BEGIN Data records

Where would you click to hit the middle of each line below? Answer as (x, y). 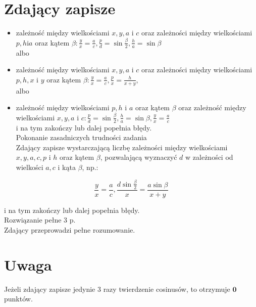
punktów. (18, 299)
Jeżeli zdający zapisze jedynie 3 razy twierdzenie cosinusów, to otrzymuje (117, 289)
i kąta (67, 167)
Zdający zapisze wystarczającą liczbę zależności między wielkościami (122, 147)
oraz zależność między (212, 107)
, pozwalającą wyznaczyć (139, 157)
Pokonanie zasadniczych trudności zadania (81, 137)
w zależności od (209, 157)
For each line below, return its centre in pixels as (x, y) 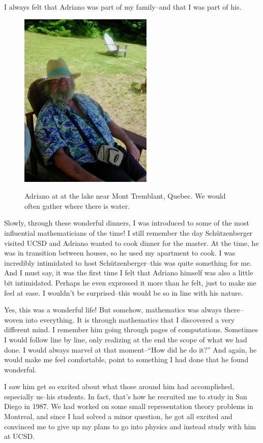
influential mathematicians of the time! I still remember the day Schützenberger (128, 232)
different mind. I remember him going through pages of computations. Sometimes (131, 329)
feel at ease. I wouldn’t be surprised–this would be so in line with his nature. (124, 292)
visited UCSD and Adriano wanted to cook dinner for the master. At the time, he (131, 243)
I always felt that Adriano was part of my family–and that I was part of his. (123, 7)
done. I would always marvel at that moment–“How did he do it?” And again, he (130, 349)
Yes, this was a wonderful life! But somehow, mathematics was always (113, 310)
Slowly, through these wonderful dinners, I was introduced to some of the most (127, 223)
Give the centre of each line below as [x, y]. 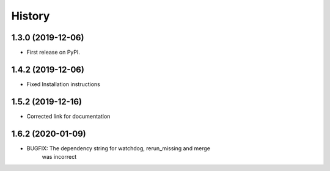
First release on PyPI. [53, 53]
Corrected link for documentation [68, 116]
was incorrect [59, 157]
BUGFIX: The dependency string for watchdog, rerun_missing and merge [119, 148]
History [31, 16]
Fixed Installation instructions [64, 84]
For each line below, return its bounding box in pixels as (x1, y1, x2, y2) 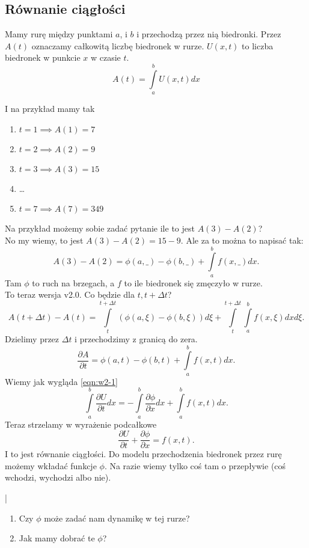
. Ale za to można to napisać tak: (180, 233, 304, 246)
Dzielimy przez (5, 333, 60, 345)
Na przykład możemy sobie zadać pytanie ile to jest (5, 222, 195, 235)
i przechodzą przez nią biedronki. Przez (136, 28, 281, 40)
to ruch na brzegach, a (32, 276, 115, 289)
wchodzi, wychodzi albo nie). (5, 471, 111, 484)
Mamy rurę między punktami (5, 28, 113, 40)
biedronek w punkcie (5, 51, 81, 64)
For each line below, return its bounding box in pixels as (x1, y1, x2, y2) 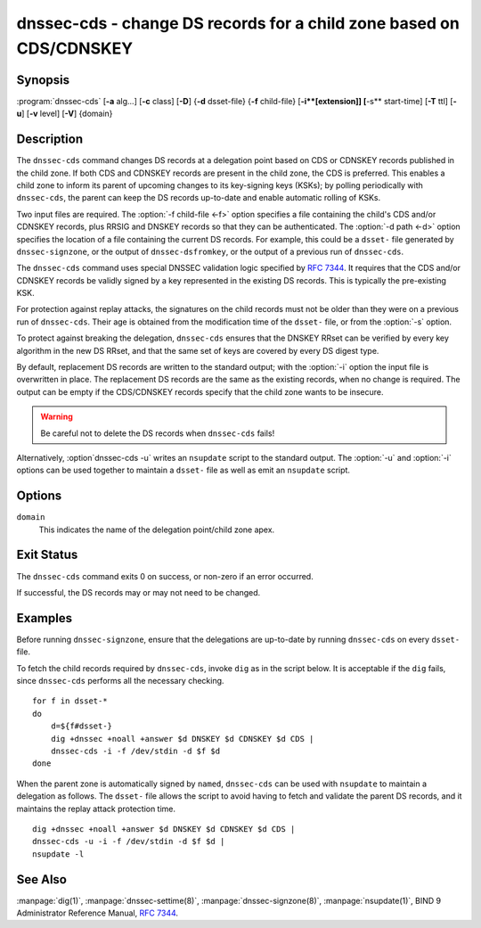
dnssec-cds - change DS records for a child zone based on (16, 13, 461, 33)
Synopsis (16, 72, 70, 87)
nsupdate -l (32, 849, 85, 859)
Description (16, 132, 84, 147)
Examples (16, 611, 73, 626)
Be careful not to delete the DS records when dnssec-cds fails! (40, 428, 275, 439)
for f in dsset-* (32, 696, 108, 706)
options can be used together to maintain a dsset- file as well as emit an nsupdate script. (16, 464, 351, 476)

END Data records

> **What is expected**: Return only the part above that opens with the line containing "i kąta (67, 167)" and closes with the line containing "For each line below, return its centre", exactly and with both ends, skipping the pictures.

> **Exercise answer**:
i kąta (67, 167)
Zdający zapisze wystarczającą liczbę zależności między wielkościami (122, 147)
oraz zależność między (212, 107)
, pozwalającą wyznaczyć (139, 157)
Pokonanie zasadniczych trudności zadania (81, 137)
w zależności od (209, 157)
For each line below, return its centre in pixels as (x, y) 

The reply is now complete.